Differentially expressed genes
Considering the distinct platforms of our included datasets (GSE97508 and GSE110811), we performed the Differentially expressed (DE) genes analysis separately. To increase the validity of RB progression signatures we proposed here, we shortlisted a common gene list by overlapping the DE genes generated from two datasets. Agglomerative hierarchical (Ward, complete-linkage, average-linkage and McQuitty) clustering was performed on inverse absolute Pearson correlations (Verhaak et al., 2010; Zhou, Xu & Liu, 2017). Differential expression testing was performed on linear modeling of indicated (co-)variates on expression values by limma Bioconductor package (Ritchie et al., 2015). P-values generated from limma modeling were corrected for multiple hypothesis testing by Benjamini & Hochberg false discovery rate (FDR) adjustments. The FDR-adjusted P-values < 0.05 were considered significant.
Subtypes identification
Hierarchical clustering with agglomerative average linkage was performed in this study, as our basis for consensus clustering, to detect robust clusters. The distance metric was 1-(Pearson’s correlation coefficient) was utilized for variances detection between samples. SigClust was performed to establish the significance of the clusters in a pairwise fashion. All subtypes identification was performed using “ConsensusClusterPlus” Bioconductor package. The overlap of genes was plotted by Venny (https://bioinfogp.cnb.csic.es/tools/venny/).
Gene annotation analysis
The identified DE genes were annotated by Gene Ontology and Kyoto encyclopedia of genes and genomes (KEGG) analysis using “clusterProfiler” Bioconductor package when the candidate genes were more than 10 (Yu et al., 2012). If the candidate genes were less than 10, the pathways of the indicated genes were identified by Metascape. FDR < 0.05 was considered as statistical significance.
Diagnostic biomarker capacity test of RB progressive gene signatures
We applied receiver operating characteristic (ROC) curves methods to identify the discrimination capacity of RB progressive gene signatures. Area under the curve (AUC) was employed as the accuracy of the indicated marker.
qRT-PCR
We conducted a qRT-PCR for the five RB progressive gene signatures in 15 RB and 15 invasive RB tissue samples. All RB tissue samples were stored in the liquid nitrogen immediately after removed from patients and washed by PBS once.
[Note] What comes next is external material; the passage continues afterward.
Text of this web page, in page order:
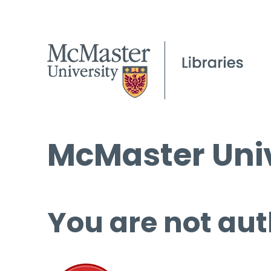
McMaster
You are not

After extracted from RB tissue samples by TRIZOL, RNA of each sample was quantified by NanoDrop Spectrophotometer ND-1,000. RNA integrity was determined by 2100 Bioanalyzer (Agilent, Santa Clara, CA, USA). Once RNA passed the integrity (OD260\OD280 > 2.0), 1 µg of RNA was used for complementary DNA reversion. Complementary DNA was synthesized by qScript cDNA Super Mix (Quanta Biosciences, Salt Lake City, UT, USA) under the following cycle parameters: 4 min at 25 °C, 30 min at 42 °C, 5 min at 85 °C, hold at 4 °C. After complimentary conversion, we performed the qRT-PCR in 10 µl reaction system with 1 ng cDNA template and analyzed the PCR results for each sample using the Perfecta SybrGreen (Quanta Biosciences) in Roche LightCycler 480. The PCR efficiency was tested by standard curve. Once the standard curve showed the R2 is larger than 0.99, we performed PCR accordingly. No template controls were included as the control in each PCR reaction. Melting curves were used for identification of PCR products. The RT-PCR reaction was conducted under the following cycle parameters: 5 min at 95 °C for start, 35 cycles (20 s at 96 °C, 30 s at 55 °C, 1 min at 72 °C) for amplification and at 4 °C for holding. Actin was utilized as the endogenous control. The relative expression of LRRC39 in each sample was presented as fold change (log2 2−ΔΔCT) for statistical comparison. P-value less than 0.05 was regarded as statistical significance. Primers include: Actin (F: 5′-TATCCCTGTACGCCTCT-3′; R: 5′-AGGTCTTTGCGGATGT-3′), LRRC39 (F: 5′-CAACAAACTTGAACAACTTCCTGA-3′, R: 5′-GCAAGCATGTTATTTCATTTCG-3′)). These primers are verified in previous study (Will et al., 2010).
Results
Differentially expressed genes were identified as RB progression signatures
To obtain the RB progression signatures, we identified two DE genes lists regarding RB progression from two independent public datasets (Fig. 1). We firstly explored the gene expression using the GSE97508 dataset that containing normal retina, RB and invasive RB to investigate the heterogeneity of RB in different stages in terms of gene expression. PCA plot showed there were large differences between normal retinas, RBs and invasive RBs, suggesting gene signatures could be identified during the progression of RB (Fig. 2A). Then, we performed the differential gene expression analysis for this dataset to shortlist the genes were associated with RB progression. A total of 376 genes was identified as RB progression signatures when the threshold of differential gene was set as log fold change larger than 1 and FDR less than 0.05 (Fig. 2B; Table S1). Gene Ontology analysis identified these RB progression signatures were enriched in chromosomal region, mitotic nuclear division, microtubule binding and microtubule motor activity. Similarly, cell cycle and cell division pathways are enriched in these RB progression signatures from the analysis of KEGG (Fig. 2C).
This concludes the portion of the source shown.